- [TASK DETAILS]:
Starting at the top of the records below, write out each line exactly as it stands, stopping after the line with "way from Niagara"; exclude the pictures.

(Dataset entries)
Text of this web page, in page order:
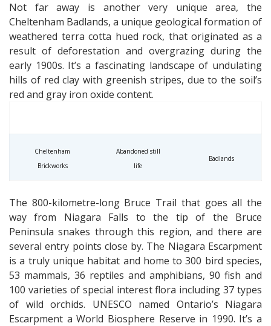
Not far away is another very unique area, the
Cheltenham Badlands, a unique geological formation of
weathered terra cotta hued rock, that originated as a
result of deforestation and overgrazing during the
early 1900s. It’s a fascinating landscape of undulating
hills of red clay with greenish stripes, due to the soil’s
red and gray iron oxide content.
Cheltenham
Brickworks
Abandoned still
life
Badlands
The 800-kilometre-long Bruce Trail that goes all the
way from Niagara Falls to the tip of the Bruce
Peninsula snakes through this region, and there are
several entry points close by. The Niagara Escarpment
is a truly unique habitat and home to 300 bird species,
53 mammals, 36 reptiles and amphibians, 90 fish and
100 varieties of special interest flora including 37 types
of wild orchids. UNESCO named Ontario’s Niagara
Escarpment a World Biosphere Reserve in 1990. It’s a

- [PROBLEM SOLUTION]:
Text of this web page, in page order:
Not far away is another very unique area, the
Cheltenham Badlands, a unique geological formation of
weathered terra cotta hued rock, that originated as a
result of deforestation and overgrazing during the
early 1900s. It’s a fascinating landscape of undulating
hills of red clay with greenish stripes, due to the soil’s
red and gray iron oxide content.
Cheltenham
Brickworks
Abandoned still
life
Badlands
The 800-kilometre-long Bruce Trail that goes all the
way from Niagara Falls to the tip of the Bruce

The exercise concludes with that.